Now, in the last part I want to show that $\mathcal{E} = \sigma\mathcal{C}$, but I'm not sure how exactly this is done.
Best Answer
Here's a proof using only the material covered in Çınlar before your exercise. As you showed, $\mathcal{E}$ is a $\sigma$-algebra containing $\mathcal{C}$. It is obviously contained in $\sigma(\mathcal{C})$ : to see that, all we have to say is that $\sigma(\mathcal{C}$ must contain all the countable unions of elements in $\mathcal{C}$, so it contains all the elements of $\mathcal{E}$. Therefore, $\mathcal{E} \subset \sigma (\mathcal{C})$.
But, $\sigma(\mathcal{C})$ is defined as the intersection of all the $\sigma$-algebras containing $\mathcal{C}$. Therefore, as $\mathcal{E}$ is a $\sigma$-algebra containing $\mathcal{C}$, it is clear that $\sigma(\mathcal{C})$ is contained in $\mathcal{E}$.
So, $\mathcal{E} = \sigma (\mathcal{C})$.

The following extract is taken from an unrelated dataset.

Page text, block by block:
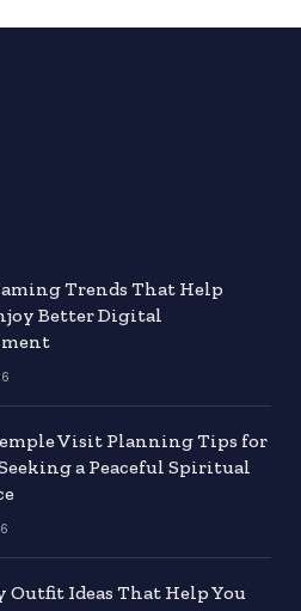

This kind of reasonning is very very common in measure theory, analysis, probability. Make sure you understand all the things here. It works like this : to prove that two $\sigma$-algebras are equal, you write one as the $\sigma$-algebra generated by a collection, and you show that the other is a $\sigma$-algebra containing this collection and contained in the first one.
Have a nice time with Çınlar's excellent textbook :)